David Foster: I still believe in Charice
KUALA LUMPUR—Finding and developing a potential Asian superstar has long been on the bucket list of the acclaimed musician-record producer David Foster.
He thought he came “very close” to fulfilling it a couple of years ago with Charice, until a slew of personal problems thwarted the then teenage sensation’s promising career.
It’s no big secret, Foster said, that Charice—who came out as a lesbian two years ago—is “with a woman and not a man.” He already knew that the young singer was struggling with her sexual orientation while they were on tour in 2009, and watching it, the composer related, was “painful.”
“I really felt bad for her that she was struggling with an issue that shouldn’t be an issue… We’ve seen it with the likes of Caitlyn Jenner coming out,” he told Southeast Asian journalists at his recent launch here, as AirAsia’s new global ambassador.
But despite everything, he remains a staunch admirer of Charice’s exceptional talent. And as she tries to get right back on track, Foster said he hoped to be there and help her goddaughter.
“Charice has been coming into terms with herself, overcoming her issues. And when she does, we will hit it with her again. Because I believe in her,” said Foster, who took the now 22-year-old music artist under his wings and produced her self-titled international album that was released in 2010.
After losing communication about four years ago, the two reunited last April to tape a song number that was aired in the finals of the recently concluded first season of “Asia’s Got Talent,” in which Foster served as a judge. It’s in the same show that he met yet another Filipino singer he has taken interest in: Gerphil Flores.
“She was amazing, like a flower who just blossomed,” he said of the 24-year-old classical crossover singer, who captured the hearts of fans all over with her stunning rendition of “The Impossible Dream.”
Both Charice and Flores are set to share the stage with Foster in the Manila stop of “The Hitman: David Foster and Friends” Asian concert tour on Aug. 18 at Smart Araneta Coliseum. Also in the lineup are Boyz II Men, Natalie Cole, Ruben Studdard and Mark Mabasa.
As the face of AirAsia, Foster will promote the low-cost airline’s premium product range, which includes the Premium Flex service and the Premium Flatbed Seats. If there’s anything that comes close to his love for music, it’s his fascination with aircraft.
“I’ve loved music and aviation all my life. I’m an airplane freak; I can name the models of planes currently being used right now, whether private or commercial!” said Foster, who’s a longtime friend of Tony Fernandes, AirAsia Group chief executive officer and former Warner Music Southeast Asia vice president.
More than a mere business endorsement, Foster said he was looking forward to using this new partnership as a platform to continue his pursuit for the next breakout Asian music act.

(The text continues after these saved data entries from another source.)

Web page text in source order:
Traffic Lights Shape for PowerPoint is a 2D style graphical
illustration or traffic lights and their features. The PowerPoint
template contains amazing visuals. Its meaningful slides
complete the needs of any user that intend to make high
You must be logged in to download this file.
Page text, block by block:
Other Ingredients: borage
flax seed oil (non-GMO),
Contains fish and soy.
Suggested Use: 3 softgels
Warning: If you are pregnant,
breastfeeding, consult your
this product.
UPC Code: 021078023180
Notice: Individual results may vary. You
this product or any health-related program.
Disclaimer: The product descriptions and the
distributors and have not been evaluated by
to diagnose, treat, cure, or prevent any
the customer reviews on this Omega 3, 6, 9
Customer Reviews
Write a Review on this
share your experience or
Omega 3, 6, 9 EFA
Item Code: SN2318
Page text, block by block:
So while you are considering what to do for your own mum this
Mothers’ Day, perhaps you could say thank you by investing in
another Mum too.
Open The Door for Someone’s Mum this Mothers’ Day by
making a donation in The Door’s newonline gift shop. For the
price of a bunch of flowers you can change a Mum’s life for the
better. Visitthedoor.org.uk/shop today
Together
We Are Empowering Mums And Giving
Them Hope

“There’s a wealth of talent here in this region, billions of people. So, we’re bound to find stars,” said the 16-time Grammy Award winning musician. “I hope this hookup helps us do that.”
Asked what particular quality he looks for in an artist, Foster’s reply was simple, yet telling: “I’m drawn to people who can sing.”

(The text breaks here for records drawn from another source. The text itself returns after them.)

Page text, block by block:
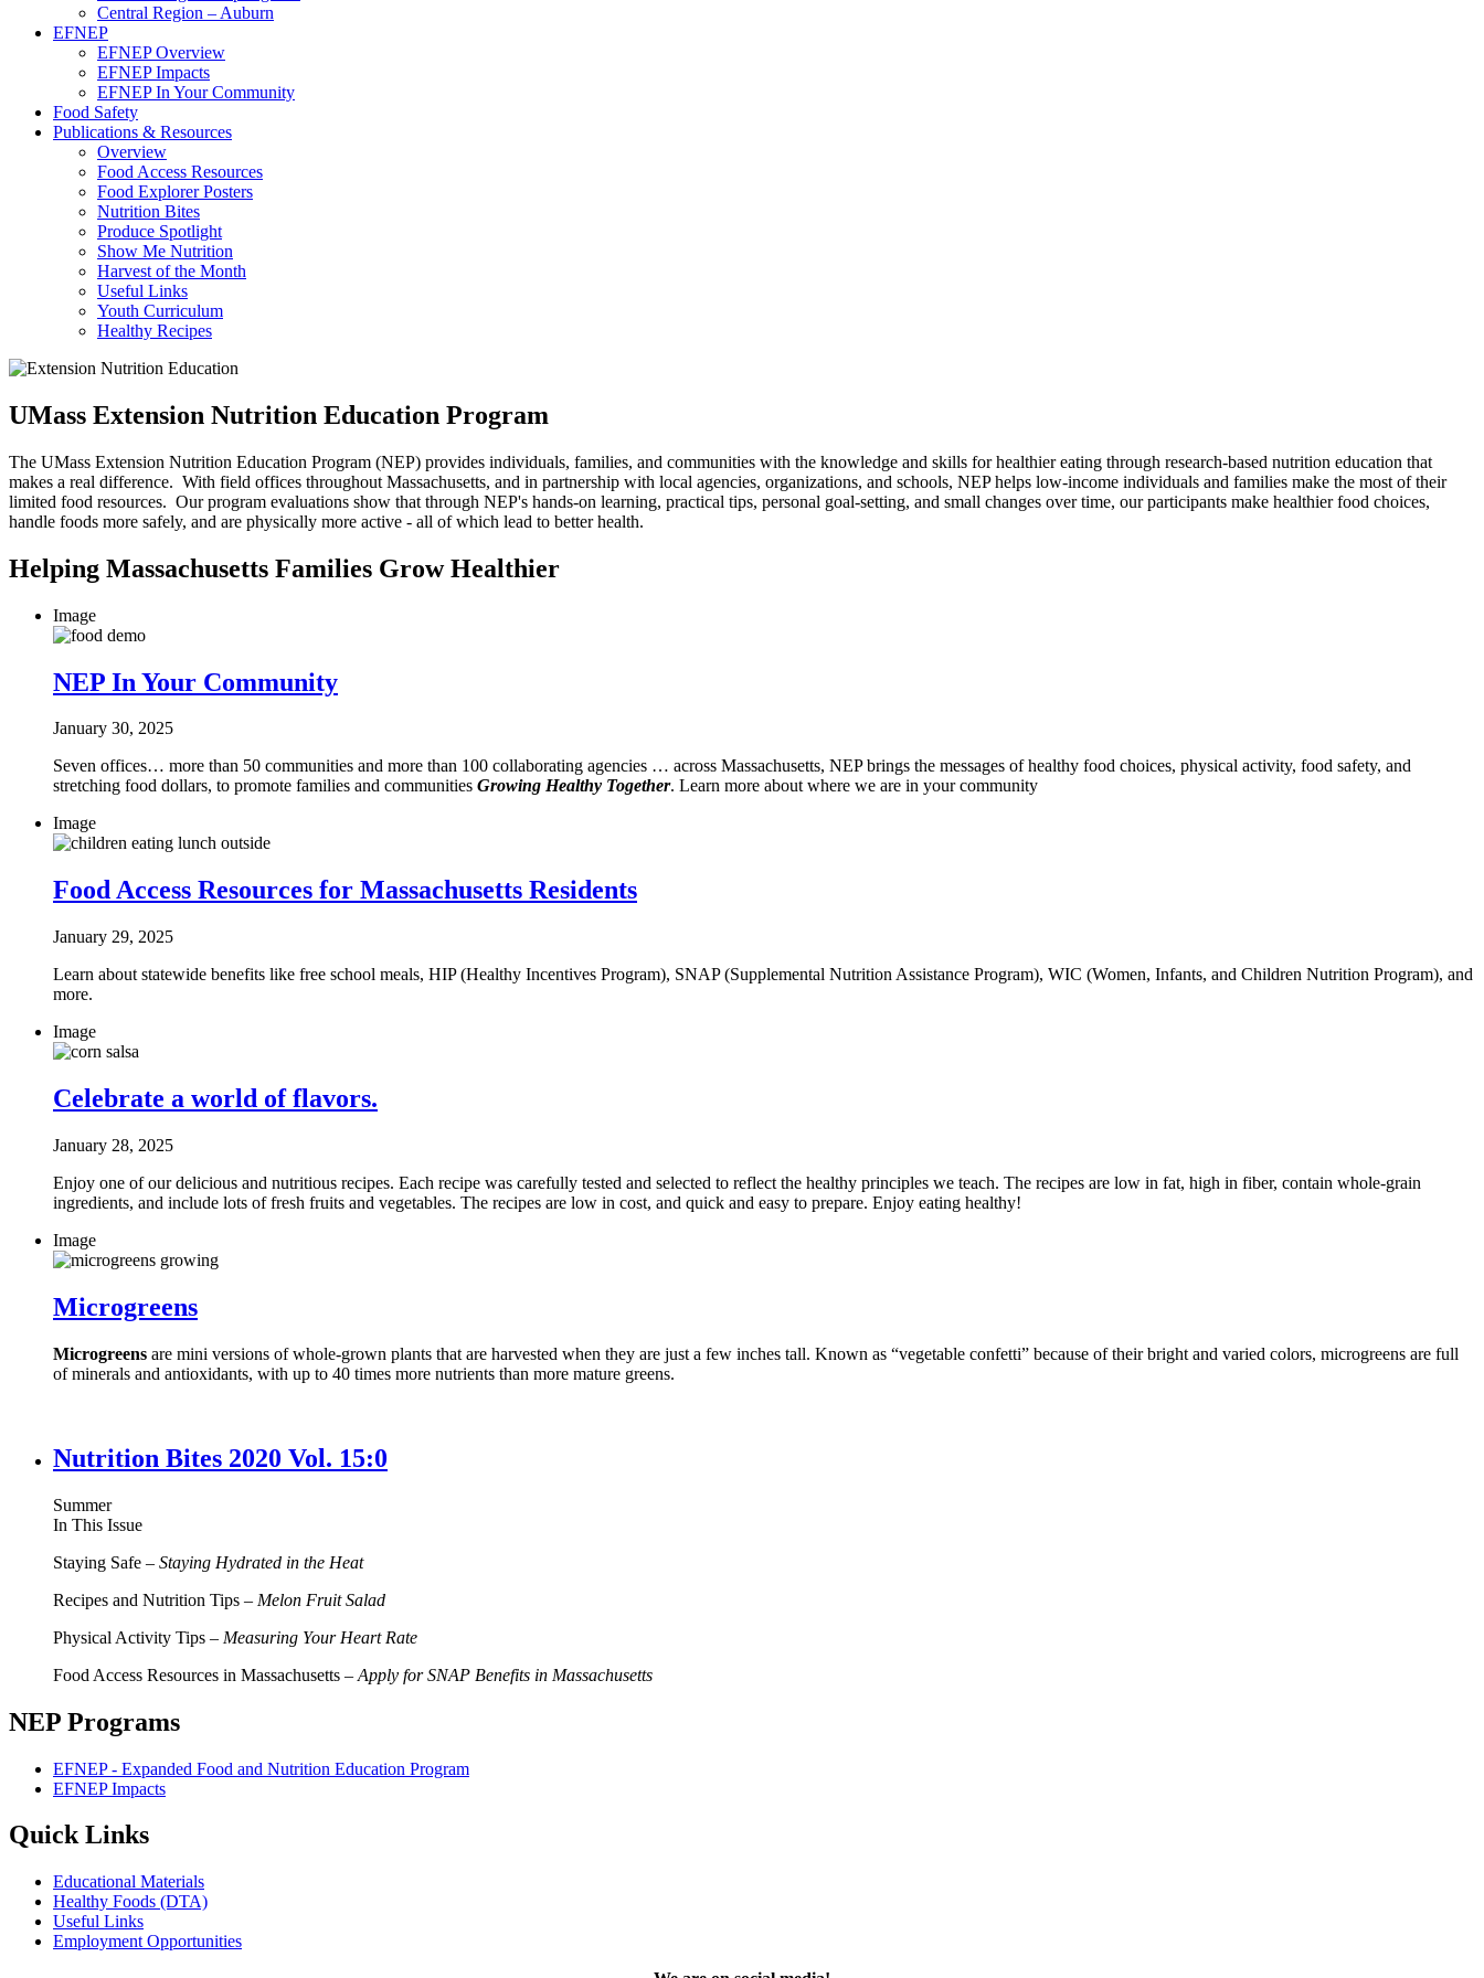
Central Region – Auburn
EFNEP
EFNEP Overview
EFNEP Impacts
EFNEP In Your Community
Food Safety
Publications & Resources
Overview
Food Access Resources
Food Explorer Posters
Nutrition Bites
Produce Spotlight
Show Me Nutrition
Harvest of the Month
Useful Links
Youth Curriculum
Healthy Recipes
UMass Extension Nutrition Education Program
The UMass Extension Nutrition Education Program (NEP) provides individuals, families, and communities with the knowledge and skills for healthier eating through research-based nutrition education that
makes a real difference. With field offices throughout Massachusetts, and in partnership with local agencies, organizations, and schools, NEP helps low-income individuals and families make the most of their
limited food resources. Our program evaluations show that through NEP's hands-on learning, practical tips, personal goal-setting, and small changes over time, our participants make healthier food choices,
handle foods more safely, and are physically more active - all of which lead to better health.
Helping Massachusetts Families Grow Healthier
Image
NEP In Your Community
January 30, 2025
Seven offices… more than 50 communities and more than 100 collaborating agencies … across Massachusetts, NEP brings the messages of healthy food choices, physical activity, food safety, and
stretching food dollars, to promote families and communities Growing Healthy Together. Learn more about where we are in your community
Image
Food Access Resources for Massachusetts Residents
January 29, 2025
Learn about statewide benefits like free school meals, HIP (Healthy Incentives Program), SNAP (Supplemental Nutrition Assistance Program), WIC (Women, Infants, and Children Nutrition Program), and
more.
Image
Celebrate a world of flavors.
January 28, 2025
Enjoy one of our delicious and nutritious recipes. Each recipe was carefully tested and selected to reflect the healthy principles we teach. The recipes are low in fat, high in fiber, contain whole-grain
ingredients, and include lots of fresh fruits and vegetables. The recipes are low in cost, and quick and easy to prepare. Enjoy eating healthy!
Image
Microgreens
Microgreens are mini versions of whole-grown plants that are harvested when they are just a few inches tall. Known as “vegetable confetti” because of their bright and varied colors, microgreens are full
of minerals and antioxidants, with up to 40 times more nutrients than more mature greens.
Nutrition Bites 2020 Vol. 15:0
Summer
In This Issue
Staying Safe – Staying Hydrated in the Heat
Recipes and Nutrition Tips – Melon Fruit Salad
Physical Activity Tips – Measuring Your Heart Rate
Food Access Resources in Massachusetts – Apply for SNAP Benefits in Massachusetts
NEP Programs
EFNEP - Expanded Food and Nutrition Education Program
EFNEP Impacts
Quick Links
Educational Materials
Healthy Foods (DTA)
Useful Links
Employment Opportunities

“There are people who have hit records, but are not great singers. Britney Spears comes to mind. She’s amazing and has great hits. I just wouldn’t know what to do with her since she isn’t a great singer,” he said.
“I’m drawn to the voices of singers like Josh Groban, Andrea Bocelli, Michael Bublé, Barbra Streisand, Beyoncé and Celine Dion,” added the Canadian artist, dubbed as the “Hitman.” “That’s sort of where I hone my skills.”

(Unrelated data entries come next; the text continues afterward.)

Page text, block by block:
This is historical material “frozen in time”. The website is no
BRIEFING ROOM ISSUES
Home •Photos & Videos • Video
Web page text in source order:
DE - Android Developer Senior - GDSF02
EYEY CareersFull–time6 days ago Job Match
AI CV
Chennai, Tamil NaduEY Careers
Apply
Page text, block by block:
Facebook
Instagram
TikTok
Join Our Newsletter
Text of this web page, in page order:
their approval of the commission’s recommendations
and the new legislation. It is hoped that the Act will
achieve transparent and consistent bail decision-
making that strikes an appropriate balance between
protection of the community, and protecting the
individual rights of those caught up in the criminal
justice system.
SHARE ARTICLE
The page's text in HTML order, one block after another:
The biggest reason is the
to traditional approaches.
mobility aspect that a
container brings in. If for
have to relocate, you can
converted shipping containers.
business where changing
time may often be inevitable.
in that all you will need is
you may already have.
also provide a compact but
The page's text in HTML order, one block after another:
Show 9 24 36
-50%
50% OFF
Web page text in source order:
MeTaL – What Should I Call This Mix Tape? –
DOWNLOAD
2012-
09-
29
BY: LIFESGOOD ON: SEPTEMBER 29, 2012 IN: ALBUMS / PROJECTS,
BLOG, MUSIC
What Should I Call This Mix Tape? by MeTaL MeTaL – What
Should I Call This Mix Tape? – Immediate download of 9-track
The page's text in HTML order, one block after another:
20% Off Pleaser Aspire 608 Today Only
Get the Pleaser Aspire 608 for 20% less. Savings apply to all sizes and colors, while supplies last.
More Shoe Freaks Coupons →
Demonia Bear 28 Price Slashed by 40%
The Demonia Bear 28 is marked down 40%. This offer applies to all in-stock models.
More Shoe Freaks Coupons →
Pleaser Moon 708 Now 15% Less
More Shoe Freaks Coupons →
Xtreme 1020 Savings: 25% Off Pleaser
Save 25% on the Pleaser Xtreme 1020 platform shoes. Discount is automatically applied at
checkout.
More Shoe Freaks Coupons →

Meanwhile, Fernandes, who said that his passion for music hasn’t waned one bit despite shifting to the aviation industry, described the Philippines as being in the forefront of music in Southeast Asia.
“It’s because of your grasp of the English language. And music is in your blood,” he told Filipino reporters on the sidelines.
And like Foster, his friend of 25 years, Fernandes said that he’s “all about unearthing and giving chances to new talents,” especially the young, up-and-coming ones. “I see lots of great bands and acts who can cross over and break into the international scene. We’ll look everywhere,” he said, adding that Foster is the man to do just that.
“David has that gift of taking in something raw and turning it into a hit,” Fernandes said.